Lyle Thompson (born September 9, 1992) is an Iroquois professional lacrosse player at the attack position for the Cannons Lacrosse Club of the Premier Lacrosse League and the Georgia Swarm of the National Lacrosse League. He shared the 2014 men's Tewaaraton Trophy with his brother Miles while winning it again in 2015 alone. He is the only player in history to win the award twice consecutively.

Early life
Lyle grew up in the Onondaga Nation, NY, one of the five children of Doloris and Jerome Thompson. He began playing lacrosse from a very early age as lacrosse carries spiritual and cultural significance with the Onondaga nation. He attended LaFayette High School for his Sophomore and Junior years and Salmon River High School where he was an All-American and scored 66 goals and 54 assists in his senior season.

College
Lyle attended college at the University at Albany, majoring in sociology, although he initially pursued an art major as he has a passion for drawing. He was recruited to play for the school's Division I lacrosse team under head coach Scott Marr. Initially, he started at midfield in his freshman season in 2012, scoring 22 goals and 16 assists along with 32 face-off draws. That was his last collegiate season scoring less than 100 points. Moving to attack in his sophomore year, Thompson had 113 points in 2013, 128 in 2014, and 121 in 2015. Lyle, along with his brother Miles were the first Native American players to win the Tewaaraton Trophy; tewaaraton being the Mohawk term for the precursor of modern lacrosse.

Major League Lacrosse 
Lyle Thompson was drafted as the top overall pick in the 2015 Collegiate Draft by the Florida Launch; his brother Miles was drafted by the Launch the previous year. Lyle's first game was played against the Ohio Machine, and he played a total of eight games for the Launch during the 2015 season. He had 22 goals and 16 assists in his first season in Major League Lacrosse. On March 3, 2017, Lyle Thompson and his brother Jeremy Thompson were traded from the Florida Launch to the Chesapeake Bayhawks. In 2018 Lyle appeared in 6 games for the Bayhawks netting 20 goals, 1-2pt goal, 8 assists, and 17 ground balls.

Premier Lacrosse League 

Lyle Thompson is an attackman on the Cannons team of the Premier Lacrosse League.

National Lacrosse League 
On September 28, 2015, Lyle was drafted first overall in the 2015 NLL draft by the Georgia Swarm. Lyle played alongside his brother Miles on the Swarm. In 2017, Thompson was named both league MVP and Championship MVP as the Swarm won their first NLL title.

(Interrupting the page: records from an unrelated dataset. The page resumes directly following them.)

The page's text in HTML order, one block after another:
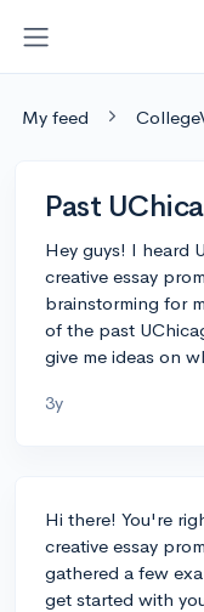
My feed
Past
Hey guys! I heard
creative essay
brainstorming for
of the past
give me ideas on
3y
Hi there! You're
creative essay
gathered a few
get started with
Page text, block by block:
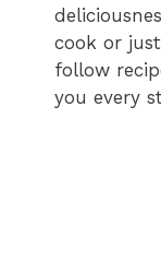
cook or
follow
you every
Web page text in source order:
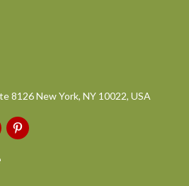
8126 New York, NY 10022, USA

Heading into the 2023 NLL season, Inside Lacrosse ranked Thompson the #4 best forward in the NLL.

International competition 
As a player for the Iroquois men's national lacrosse team in the 2014 World Lacrosse Championship, Lyle helped the Iroquois Nationals place third, their best-ever result in international field lacrosse competition.

Lyle played for the Iroquois national indoor lacrosse team at the 2015 World Indoor Lacrosse Championship. The Iroquois won the silver medal, falling to Canada in the final match on September 27, 2015.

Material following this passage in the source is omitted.